Le bilan thermique avant le catalogue

Un bilan thermique additionne les pertes de chaleur du logement par les murs, la toiture, les menuiseries, le sol et le renouvellement d’air, puis les compare à la puissance nécessaire pour maintenir une température de consigne par grand froid. C’est ce chiffre, exprimé en kilowatts, qui doit guider le choix de l’appareil, pas la surface habitable seule. Un logement mal isolé demandera une puissance largement supérieure à un logement récent de même taille, et inversement une pompe à chaleur installée après des travaux d’isolation devra être recalculée plutôt que reprendre l’ancien chiffrage.

Le COP, un rendement qui varie avec la température extérieure

Le coefficient de performance, ou COP, indique combien de kilowattheures de chaleur une pompe à chaleur restitue pour un kilowattheure d’électricité consommé.
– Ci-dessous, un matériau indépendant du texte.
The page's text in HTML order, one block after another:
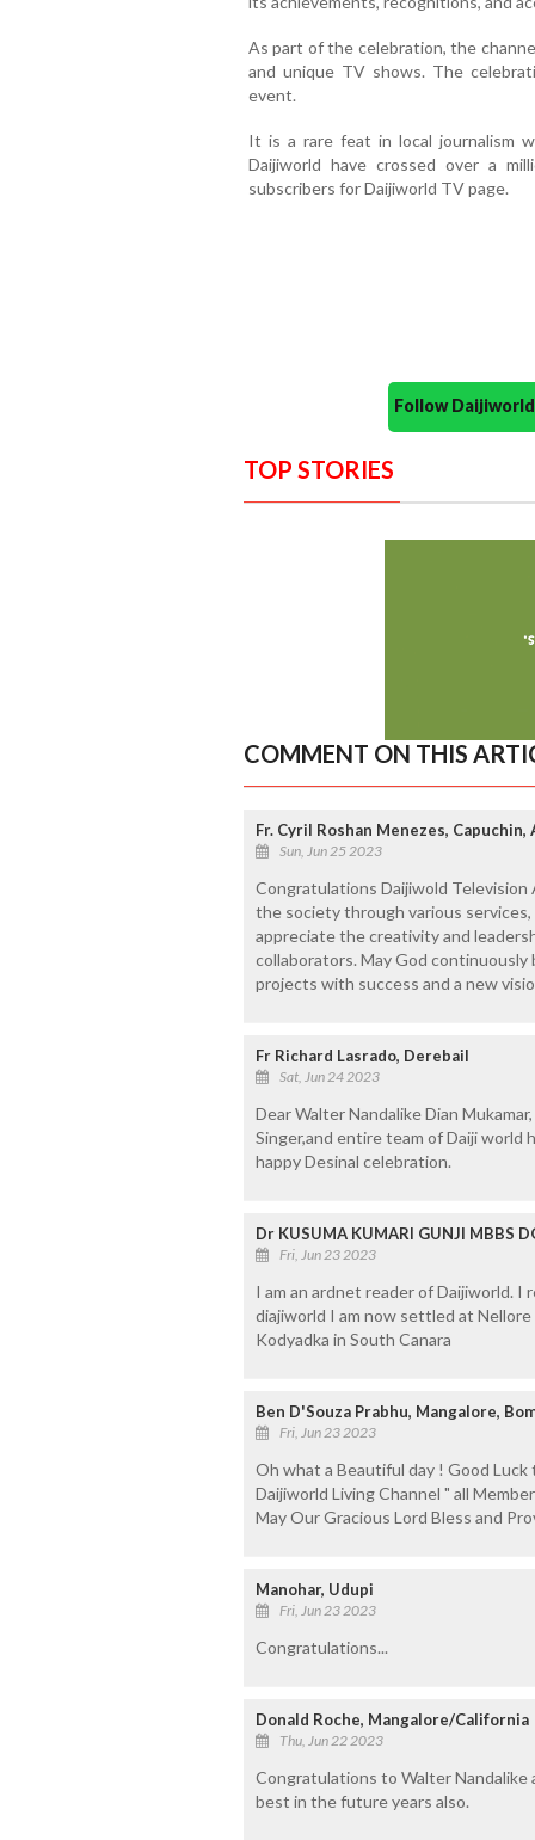
As part of the celebration, the
and unique TV shows. The
event.
It is a rare feat in local journalism
Daijiworld have crossed over a
subscribers for Daijiworld TV page.
Follow
TOP STORIES
COMMENT ON THIS
Fr. Cyril Roshan Menezes,
Sun, Jun 25 2023
Congratulations Daijiwold
the society through various
appreciate the creativity and
collaborators. May God continuously
projects with success and a new
Fr Richard Lasrado, Derebail
Sat, Jun 24 2023
Dear Walter Nandalike Dian
Singer,and entire team of Daiji world
happy Desinal celebration.
Dr KUSUMA KUMARI GUNJI MBBS
Fri, Jun 23 2023
I am an ardnet reader of Daijiworld. I
diajiworld I am now settled at
Kodyadka in South Canara
Ben D'Souza Prabhu, Mangalore,
Fri, Jun 23 2023
Oh what a Beautiful day ! Good
Daijiworld Living Channel " all
May Our Gracious Lord Bless and
Manohar, Udupi
Fri, Jun 23 2023
Congratulations...
Donald Roche, Mangalore/California
Thu, Jun 22 2023
Congratulations to Walter Nandalike
best in the future years also.
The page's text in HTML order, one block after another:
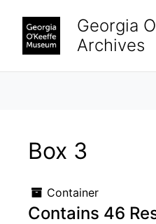
Georgia
Archives
Box 3
Container
Contains 46
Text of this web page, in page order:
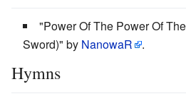
"Power Of The Power Of
Sword)" by NanowaR .
Hymns
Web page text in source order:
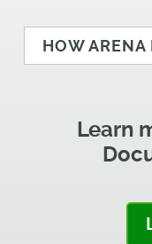
HOW ARENA
Learn
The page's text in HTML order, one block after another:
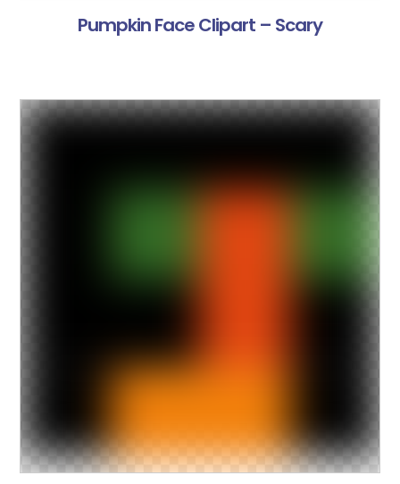
Pumpkin Face Clipart – Scary
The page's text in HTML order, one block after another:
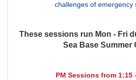
challenges of emergency
These sessions run Mon - Fri
Sea Base Summer
PM Sessions from 1:15
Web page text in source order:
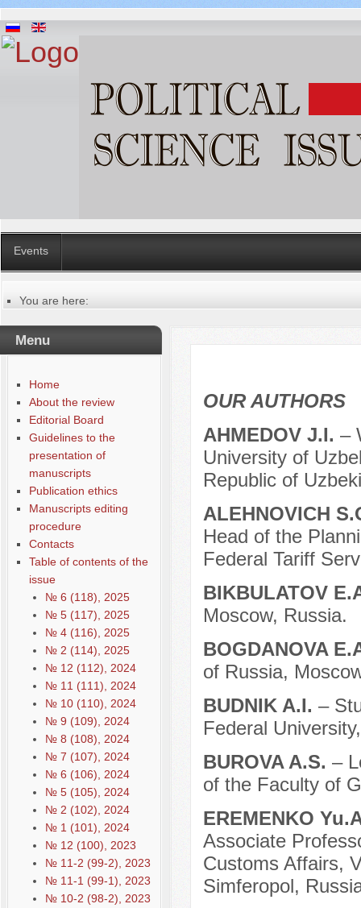
Events
You are here:
Русский
Содержание выпусков
Our authors № 1-2021
Menu
Home
About the review
Editorial Board
Guidelines to the
presentation of
manuscripts
Publication ethics
Manuscripts editing
procedure
Contacts
Table of contents of the
issue
№ 6 (118), 2025
№ 5 (117), 2025
№ 4 (116), 2025
№ 2 (114), 2025
№ 12 (112), 2024
№ 11 (111), 2024
№ 10 (110), 2024
№ 9 (109), 2024
№ 8 (108), 2024
№ 7 (107), 2024
№ 6 (106), 2024
№ 5 (105), 2024
№ 2 (102), 2024
№ 1 (101), 2024
№ 12 (100), 2023
№ 11-2 (99-2), 2023
№ 11-1 (99-1), 2023
№ 10-2 (98-2), 2023
OUR AUTHORS
AHMEDOV J.I. –
University of
Republic of
ALEHNOVICH
Head of the
Federal Tariff
BIKBULATOV
Moscow, Russia.
BOGDANOVA
of Russia,
BUDNIK A.I. –
Federal
BUROVA A.S. –
of the Faculty of
EREMENKO
Associate
Customs Affairs,
Simferopol,
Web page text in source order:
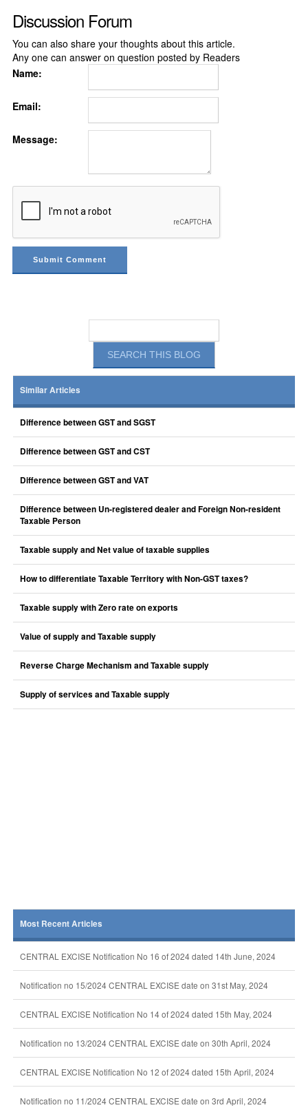
Discussion Forum
You can also share your thoughts about this article.
Any one can answer on question posted by Readers
Name:
Email:
Message:
Similar Articles
Difference between GST and SGST
Difference between GST and CST
Difference between GST and VAT
Difference between Un-registered dealer and Foreign Non-resident
Taxable Person
Taxable supply and Net value of taxable supplies
How to differentiate Taxable Territory with Non-GST taxes?
Taxable supply with Zero rate on exports
Value of supply and Taxable supply
Reverse Charge Mechanism and Taxable supply
Supply of services and Taxable supply
Most Recent Articles
CENTRAL EXCISE Notification No 16 of 2024 dated 14th June, 2024
Notification no 15/2024 CENTRAL EXCISE date on 31st May, 2024
CENTRAL EXCISE Notification No 14 of 2024 dated 15th May, 2024
Notification no 13/2024 CENTRAL EXCISE date on 30th April, 2024
CENTRAL EXCISE Notification No 12 of 2024 dated 15th April, 2024
Notification no 11/2024 CENTRAL EXCISE date on 3rd April, 2024

Ce chiffre n’est pas fixe : il baisse quand la température extérieure chute, ce qui explique qu’un appareil affichant un excellent COP en conditions douces perde en efficacité lors des pics de froid. Le bilan thermique doit donc intégrer la température minimale atteinte localement, pas seulement une moyenne annuelle, pour éviter qu’un appareil ne peine justement au moment où les besoins sont les plus élevés.
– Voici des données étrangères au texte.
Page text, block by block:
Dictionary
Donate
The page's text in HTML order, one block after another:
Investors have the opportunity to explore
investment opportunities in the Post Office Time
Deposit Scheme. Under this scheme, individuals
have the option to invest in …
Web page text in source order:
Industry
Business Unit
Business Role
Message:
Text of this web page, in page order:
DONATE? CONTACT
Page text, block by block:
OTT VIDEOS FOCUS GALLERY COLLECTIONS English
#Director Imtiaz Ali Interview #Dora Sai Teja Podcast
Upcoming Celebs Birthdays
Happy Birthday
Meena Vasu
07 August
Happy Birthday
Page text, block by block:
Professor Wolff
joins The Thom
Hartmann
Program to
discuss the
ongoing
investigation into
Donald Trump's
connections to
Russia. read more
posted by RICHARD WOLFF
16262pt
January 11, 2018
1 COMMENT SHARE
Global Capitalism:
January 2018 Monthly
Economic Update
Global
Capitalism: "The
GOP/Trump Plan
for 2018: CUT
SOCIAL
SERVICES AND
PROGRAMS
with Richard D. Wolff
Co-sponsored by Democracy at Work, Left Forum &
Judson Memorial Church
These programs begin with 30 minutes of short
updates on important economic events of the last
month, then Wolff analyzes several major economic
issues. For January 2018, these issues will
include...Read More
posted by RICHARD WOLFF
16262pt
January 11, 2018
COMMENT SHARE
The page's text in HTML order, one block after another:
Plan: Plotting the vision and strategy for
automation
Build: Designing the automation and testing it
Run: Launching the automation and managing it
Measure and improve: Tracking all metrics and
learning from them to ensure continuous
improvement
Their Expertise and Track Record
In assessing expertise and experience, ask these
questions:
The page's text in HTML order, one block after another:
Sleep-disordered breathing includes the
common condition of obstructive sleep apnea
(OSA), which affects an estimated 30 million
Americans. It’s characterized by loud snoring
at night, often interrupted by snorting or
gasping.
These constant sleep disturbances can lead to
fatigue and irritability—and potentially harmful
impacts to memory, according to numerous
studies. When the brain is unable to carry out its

Air-eau ou air-air : deux logiques, deux réseaux

Une pompe à chaleur air-eau puise la chaleur dans l’air extérieur pour la restituer à un circuit d’eau qui alimente radiateurs ou plancher chauffant, ce qui permet de conserver un réseau de chauffage central existant. Une pompe à chaleur air-air, elle, diffuse directement de l’air chaud dans les pièces via des unités murales, sans circuit d’eau : plus simple à installer, elle offre moins de finesse de régulation pièce par pièce et ne produit généralement pas d’eau chaude sanitaire, contrairement à la version air-eau.

Des émetteurs adaptés à la basse température

Une pompe à chaleur air-eau fonctionne mieux avec des émetteurs conçus pour une eau à basse température, comme un plancher chauffant ou des radiateurs dits basse température, dont la grande surface d’échange compense une eau moins chaude qu’une chaudière classique. Installer une pompe à chaleur sur d’anciens radiateurs haute température dimensionnés pour une chaudière peut dégrader le confort ressenti et pousser l’appareil à forcer, ce qui rejoint la question du dimensionnement électrique global du logement, à vérifier notamment lors d’une mise aux normes électriques accompagnant les travaux de rénovation.

Le bruit, un critère de voisinage autant que de confort

L’unité extérieure d’une pompe à chaleur émet un bruit continu, mesuré en décibels, qui doit respecter des seuils réglementaires vis-à-vis du voisinage, particulièrement en zone pavillonnaire dense. Son emplacement, sa distance aux limites de propriété et aux fenêtres des logements voisins, ainsi que la présence d’un support anti-vibratile, conditionnent autant le confort des occupants que la tranquillité du quartier. Un mauvais positionnement, choisi uniquement pour la longueur de tuyauterie, peut générer des nuisances durables et des conflits de voisinage évitables dès la conception du projet.

Type de pompe à chaleur Émetteur associé Point de vigilance
Air-eau Plancher chauffant ou radiateurs basse température Dimensionnement des émetteurs existants
Air-eau Réseau d’eau chaude sanitaire Volume de stockage adapté au foyer
Air-air Unités murales par pièce Absence de production d’eau chaude
Toutes Unité extérieure Distance aux limites de propriété et bruit

Selon l’Agence de la transition écologique, un bilan thermique réalisé avant le choix de l’appareil reste la meilleure garantie d’un dimensionnement adapté et d’un rendement stable dans la durée : le site de l’Ademe détaille les critères techniques à vérifier avant l’installation d’une pompe à chaleur.